In her many years as the director of the animal ambassador programs for SeaWorld and Busch Gardens, Julie Scardina was a favorite guest on "The Tonight Show With Jay Leno" and the "Today" show. Thanks to her high TV profile, the energetic animal lover brought adorable baby penguins, a blanket-wrapped baby gibbon and a free-flying Scarlet ibis to millions of homes across America.
For her second act, the Poway, California, resident wants to put pangolins on your radar. Also painted dogs, Grevy's zebras and bonobos.
Scardina is the co-founder and president of Mission Wildlife, a San Diego-based nonprofit dedicated to supporting and conserving species through fundraising and education. And in the case of an under-the-radar species like the ant-eating pangolin, the organization wants to raise awareness about animals that could disappear before many people even knew they were here.
It is a challenging job, and Scardina was born to do it.
"When I was growing up, I remember having a picture book of all of these different animals, and it was dog-eared and torn up because I was always flipping through it," said Scardina, who began working at SeaWorld San Diego as a trainer in 1977, when she was 19. She retired in 2016.

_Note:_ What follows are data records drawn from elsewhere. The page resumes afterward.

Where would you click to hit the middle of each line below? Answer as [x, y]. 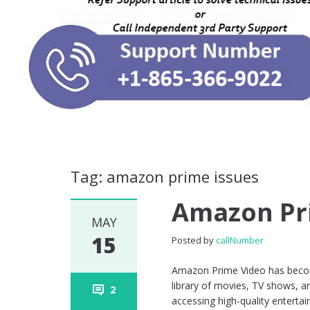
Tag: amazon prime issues [165, 177]
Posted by [194, 240]
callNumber [240, 240]
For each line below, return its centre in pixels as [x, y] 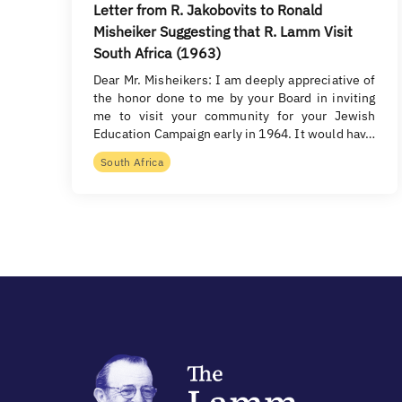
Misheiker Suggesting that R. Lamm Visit [223, 31]
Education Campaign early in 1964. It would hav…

"I just don't remember a time when it wasn't my main focus to be outdoors and to be around animals, and that has never changed. It has only gotten stronger as I've gotten older."
Mission Wildlife was born in 2013, when Scardina arranged a trip to Uganda and Kenya for herself and some SeaWorld colleagues, including Heather Armentrout and Julie Byford. While they were there, the trio met with representatives from several animal-conservation groups. When the three animal lovers got back to San Diego, they decided to turn their passion into action. Armentrout is now the organization's treasurer, and Byford is its secretary.

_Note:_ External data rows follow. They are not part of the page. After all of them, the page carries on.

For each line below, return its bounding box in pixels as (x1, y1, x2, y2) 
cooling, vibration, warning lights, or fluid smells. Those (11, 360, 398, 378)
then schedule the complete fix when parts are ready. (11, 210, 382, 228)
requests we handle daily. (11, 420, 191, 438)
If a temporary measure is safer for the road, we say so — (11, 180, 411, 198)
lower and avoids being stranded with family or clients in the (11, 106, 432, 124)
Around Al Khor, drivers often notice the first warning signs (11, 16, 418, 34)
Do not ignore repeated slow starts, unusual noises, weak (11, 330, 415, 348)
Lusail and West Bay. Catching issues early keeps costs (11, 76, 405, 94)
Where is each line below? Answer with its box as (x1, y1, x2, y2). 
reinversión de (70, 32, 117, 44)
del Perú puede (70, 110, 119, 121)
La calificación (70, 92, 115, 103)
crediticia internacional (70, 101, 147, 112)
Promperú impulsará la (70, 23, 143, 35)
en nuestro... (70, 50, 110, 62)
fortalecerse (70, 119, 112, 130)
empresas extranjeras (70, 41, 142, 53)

"We were supporting all of these wonderful people through larger organizations, but we wanted to do something personally for them," Scardina said. "After visiting these places in person, being a part of that environment, and understanding that you can make a difference by taking action, that's when we really said, 'We need to do this.'"
The all-volunteer Mission Wildlife had its first fundraising event in 2014. It brought in about 50 attendees and raised $4,000 for Save the Elephants and Ewaso Lions. So far, the organization has distributed $200,000 to a handful of beneficiaries that also includes Grevy's Zebra Trust, Lola ya Bonobo and the Cheetah Conservation Fund.
This year's main fundraiser, which is being split into two events to allow for social distancing, will be held on Oct. 2 and 3 at Casa de Glory, an event venue in Middletown. The beneficiaries are Save Pangolins and Painted Dog Conservation, and if you are not sure what a painted dog looks like or what a pangolin could possibly be, Mission Wildlife is here to help you help them.
Painted dogs are wild dogs that are found only in Africa. Snares, traffic accidents and shootings have reduced the continent's painted-dog population to fewer than 7,000. The Painted Dog Conservation in Zimbabwe is home to about 700 of them.
Pangolins look like what would happen if you crossed an ant-eater with an artichoke, but their future is no joke. Pangolins are killed and trafficked for their meat and for their scales, which are used in traditional Asian medicine. Four of the eight pangolin species are on the International Union for Conservation of Nature's critically endangered list.
"These animals have been around for about 70 million years, and the only reason they could go extinct is if humans consume them to death and poach them to extinction," said Paul Thomson, co-founder and executive director of Save Pangolins.
"When an organization like Mission Wildlife comes along and gives us a platform and connects us with donors and people who want to support us, it gives us a huge boost. Education and awareness is so important. I always say that you can't save something if you don't know it exists."
Thomson will be attending both Mission Wildlife fundraising events, as will Painted Dog Conservation's operations manager, David Kuvawoga. In addition to chatting up the experts, attendees can interact with the ambassador birds and animals, bid on silent-auction items, watch a painting performance by Stephen Fishwick, and take in an animal show.
And while they're enjoying their day with the animals, Mission Wildlife supporters can be part of a bigger, more optimistic picture. For the pangolins, the painted dogs and the planet.
Just a few decades ago, the American alligator and the American bald eagle were in danger of extinction. Thanks to protections put in place by the Endangered Species Act, both the alligator and the bald eagle are off the endangered species list. This is an animal story Julie Scardina never gets tired of telling.
"These are two wonderful success stories that I don't want people to forget. It's not impossible. We can't give up just because an animal is in severe decline," Scardina said. "We had to pay attention, and we had to protect them and their environment in order for them to succeed. That's what we are trying to help these organizations to accomplish."